*** EXCERPTED DATA Section Begins ***

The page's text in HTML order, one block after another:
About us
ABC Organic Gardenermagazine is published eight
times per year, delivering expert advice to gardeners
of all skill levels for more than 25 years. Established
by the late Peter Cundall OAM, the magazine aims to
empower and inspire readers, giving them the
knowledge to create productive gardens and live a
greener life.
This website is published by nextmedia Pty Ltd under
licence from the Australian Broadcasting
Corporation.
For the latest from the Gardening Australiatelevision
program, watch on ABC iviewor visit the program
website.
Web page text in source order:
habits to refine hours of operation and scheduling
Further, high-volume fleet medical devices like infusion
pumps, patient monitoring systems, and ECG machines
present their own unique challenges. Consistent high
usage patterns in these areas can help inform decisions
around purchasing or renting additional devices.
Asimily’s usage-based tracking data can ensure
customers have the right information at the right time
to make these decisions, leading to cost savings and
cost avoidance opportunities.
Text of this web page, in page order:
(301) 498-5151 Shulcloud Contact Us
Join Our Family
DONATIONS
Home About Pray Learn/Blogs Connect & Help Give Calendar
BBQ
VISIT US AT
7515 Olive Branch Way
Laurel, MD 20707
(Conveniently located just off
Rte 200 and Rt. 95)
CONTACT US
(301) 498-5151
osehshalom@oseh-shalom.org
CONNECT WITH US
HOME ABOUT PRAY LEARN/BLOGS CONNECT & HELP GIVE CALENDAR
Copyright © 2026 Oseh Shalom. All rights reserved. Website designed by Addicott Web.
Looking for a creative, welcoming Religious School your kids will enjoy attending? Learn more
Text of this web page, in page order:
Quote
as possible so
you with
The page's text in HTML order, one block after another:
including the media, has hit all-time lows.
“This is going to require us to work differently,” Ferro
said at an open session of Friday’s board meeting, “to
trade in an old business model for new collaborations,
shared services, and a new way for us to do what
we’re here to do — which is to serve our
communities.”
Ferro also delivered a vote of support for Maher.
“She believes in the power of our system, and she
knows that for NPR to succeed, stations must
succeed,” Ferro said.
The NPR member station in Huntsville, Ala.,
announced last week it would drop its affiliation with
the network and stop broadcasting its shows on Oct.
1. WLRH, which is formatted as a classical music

*** EXCERPTED DATA Section Ends ***

EXERCISE BRIEF
Output only an exact transcription of the lines above from the one with "7515 Olive Branch Way" up to and including the one with "said at an open".

RESULT
7515 Olive Branch Way
Laurel, MD 20707
(Conveniently located just off
Rte 200 and Rt. 95)
CONTACT US
(301) 498-5151
osehshalom@oseh-shalom.org
CONNECT WITH US
HOME ABOUT PRAY LEARN/BLOGS CONNECT & HELP GIVE CALENDAR
Copyright © 2026 Oseh Shalom. All rights reserved. Website designed by Addicott Web.
Looking for a creative, welcoming Religious School your kids will enjoy attending? Learn more
Text of this web page, in page order:
Quote
as possible so
you with
The page's text in HTML order, one block after another:
including the media, has hit all-time lows.
“This is going to require us to work differently,” Ferro
said at an open session of Friday’s board meeting, “to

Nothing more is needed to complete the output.